WORK ITEM> In the records below, repeat word for word only the lines starting at the one that contains "Cross-platform application with" and ending at the one that contains "Where is each", pictures excluded.

DATA EXTRACTS>
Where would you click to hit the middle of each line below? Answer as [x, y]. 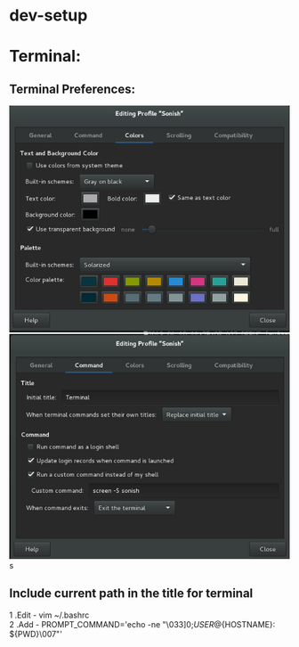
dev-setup [48, 16]
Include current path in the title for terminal [131, 594]
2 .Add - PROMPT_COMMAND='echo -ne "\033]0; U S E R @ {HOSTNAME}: [142, 624]
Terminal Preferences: [73, 89]
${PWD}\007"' [36, 634]
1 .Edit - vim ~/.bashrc [49, 615]
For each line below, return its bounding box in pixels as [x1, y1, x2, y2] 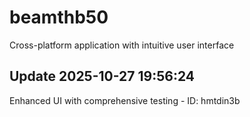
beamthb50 [9, 6, 109, 29]
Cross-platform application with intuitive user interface [9, 39, 235, 51]
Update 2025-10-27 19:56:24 [9, 68, 196, 85]
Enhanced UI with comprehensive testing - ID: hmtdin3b [9, 94, 241, 106]
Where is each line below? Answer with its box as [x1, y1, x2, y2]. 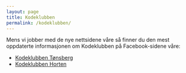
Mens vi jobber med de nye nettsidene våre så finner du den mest [6, 36, 170, 44]
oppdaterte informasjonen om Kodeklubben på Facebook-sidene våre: [6, 42, 181, 50]
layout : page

SOLUTION>
Cross-platform application with intuitive user interface [9, 39, 235, 51]
Update 2025-10-27 19:56:24 [9, 68, 196, 85]
Enhanced UI with comprehensive testing - ID: hmtdin3b [9, 94, 241, 106]
Where is each line below? Answer with its box as [x1, y1, x2, y2]. 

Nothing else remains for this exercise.